• Your task: Write an exact copy of the entries below that leaves out all pictures.

• Provided information:
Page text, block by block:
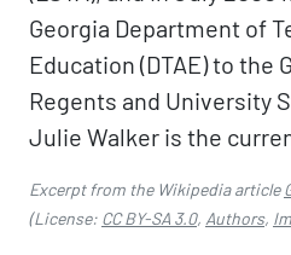
Georgia Department of
Education (DTAE) to the
Regents and University
Julie Walker is the
Excerpt from the Wikipedia article
(License: CC BY-SA 3.0, Authors,
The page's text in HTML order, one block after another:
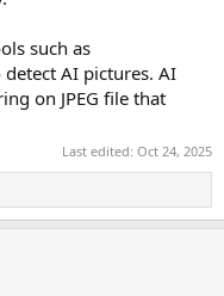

• Output:
Page text, block by block:
Georgia Department of
Education (DTAE) to the
Regents and University
Julie Walker is the
Excerpt from the Wikipedia article
(License: CC BY-SA 3.0, Authors,
The page's text in HTML order, one block after another:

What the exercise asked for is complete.